Task to carry out: Scan the records below and say how many lines include the word "axis", giving no other text.

Records for this task:

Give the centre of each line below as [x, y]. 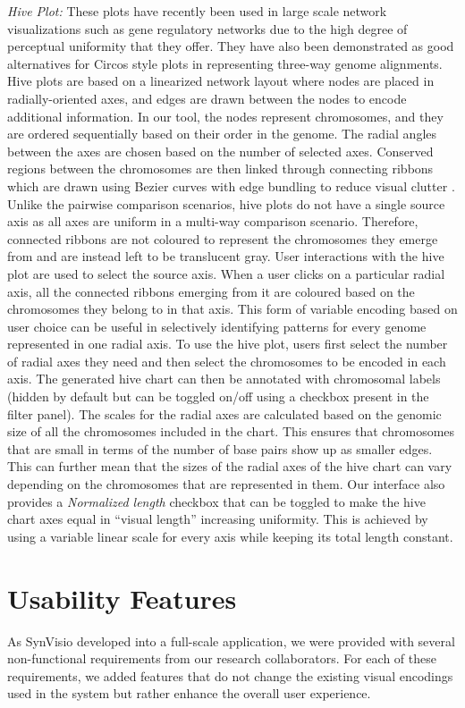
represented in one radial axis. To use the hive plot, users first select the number [228, 344]
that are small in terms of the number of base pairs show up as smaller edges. [220, 448]
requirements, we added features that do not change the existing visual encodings [230, 675]
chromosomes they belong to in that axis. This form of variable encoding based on [232, 309]
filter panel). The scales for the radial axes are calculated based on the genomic [224, 413]
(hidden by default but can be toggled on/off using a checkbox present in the [218, 396]
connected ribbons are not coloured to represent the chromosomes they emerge [223, 238]
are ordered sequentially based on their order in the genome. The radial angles [222, 134]

Expected answer: 2